How a big mistake is made

Let me step you through it

1: Start with an organization that has no process control, no sign off by the patient, no controlled documents outlining the risks. In the center of the chaos is one person, a doctor. A smart person, a heroic person. A person like anyone else who lives a life based upon confirmation bias and availability bias. Overworked and busy s/he does not think in terms of process but rather making decisions.

2: On a day perhaps 3 or 4 or maybe 10 years before a decision is made take a confused, frightened patient who is in a state of shock and explain about 20 things to them. Things like plan for the end of your life oh yes and there are exceptional distribution kidneys amongst other things.

3: When it is time to make the decision, tell them they have 10 minutes to make the decision, a sense of urgency helps with the sell.

4: As a doctor do not have any understanding of what you are talking about. For example the doctor told me there is a 1/100 chance of me getting EBV. That statement would have been true if I had the EBV antibody in my body but I did not.
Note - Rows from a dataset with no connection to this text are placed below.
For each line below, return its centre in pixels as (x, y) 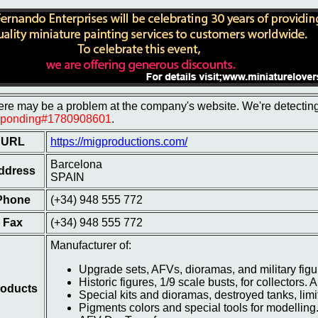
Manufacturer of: (91, 245)
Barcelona (76, 164)
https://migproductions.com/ (119, 142)
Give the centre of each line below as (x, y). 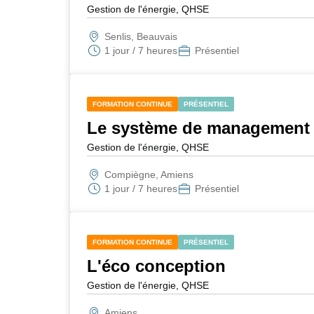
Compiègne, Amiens (149, 175)
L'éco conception (156, 266)
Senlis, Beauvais (141, 36)
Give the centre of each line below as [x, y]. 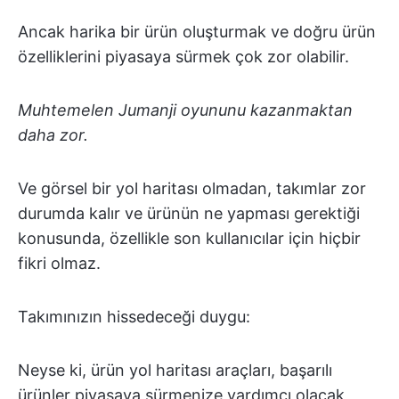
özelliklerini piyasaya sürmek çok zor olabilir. [183, 57]
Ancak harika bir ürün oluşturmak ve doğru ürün [197, 32]
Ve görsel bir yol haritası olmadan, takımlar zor [192, 189]
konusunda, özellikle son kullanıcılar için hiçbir [189, 239]
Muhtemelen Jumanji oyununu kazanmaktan [185, 110]
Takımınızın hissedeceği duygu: [134, 317]
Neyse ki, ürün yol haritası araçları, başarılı [175, 370]
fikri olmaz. [59, 264]
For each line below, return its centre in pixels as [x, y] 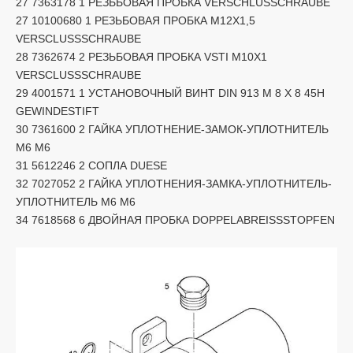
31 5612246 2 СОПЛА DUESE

That statement is true for 95% of the population, but it was not true for me as I had never had EBV before. Overlooking or being ignorant of that subtle yet significant fact was the mistake that upsets me.

The problem

A patient who is exposed to EBV for the first time when on Immune suppressants has no immunity to the EBV, it has a good chance of proliferating. See PTLD in glossary. Giving an EBV + kidney to and EBV- patient is called a serology mismatch.

So lets stop there, why did the doctor not know?

~Possibly s/he was ignorant of the widely published research on the dangers of serology mismatch.

~Perhaps she was ignorant of the EBV – patient who received an EBV+ kidney who died the previous year at the Ottawa General Hospital.

~Perhaps she did not care.

~Perhaps she did not understand that 1/100 was for 95% of the population and the rule for 5% of the population was different.

I do not know. The hospital closes ranks when a mistake is made. Doctors like the Police, Lawyer, Politicians and the Mafia all live by a code of silence amongst members of their organization that forbids divulging insider secrets to law enforcement. Its called “Omerta”

What I do know is this

~Giving an EBV- patient an EBV positive kidney was a mistake. A widely known, published, well documented mistake.

~About 5% or 1/20 people are EBV- and I was type O, my blood type matches all kidneys and I had no antibody matching issues. If they followed the Seville consensus procedures, if they even had procedures of thier own, a proper checklist even, they would have waited the 3 or 6 months for the right kidney to come along. To say I would never get a match is one of 3 things, 1)a lie, or 2) based on not understanding math or 3) Omerta.

~The Ottawa Hospital “wings it”. They lack process, metrics, corrective actions, and accountability. Other than that as individuals they are obviously trying very hard. Its just they are using a dull saw. A saw dull concieved of in the 1850’s while saw technology has advanced.

Sharpen the Saw

Once again Stephen Covey explains the situation.

Suppose you were to come upon someone in the woods working feverishly to saw down a tree.
“What are you doing?” you ask.
“Can’t you see?” comes the impatient reply. “I’m sawing down this tree.”
“You look exhausted!” you exclaim. “How long have you been at it?”
“Over five hours,” he returns, “and I’m beat! This is hard work.”
“Well, why don’t you take a break for a few minutes and sharpen that saw?” you inquire. “I’m sure it would go a lot faster.”
“I’m too busy sawing!”

“We must never become too busy sawing to take time to sharpen the saw.” – Dr. Stephen R. Covey

The Ottawa General Hospital needs to stop, reflect on what they are doing, maybe not work so hard, and start working smart.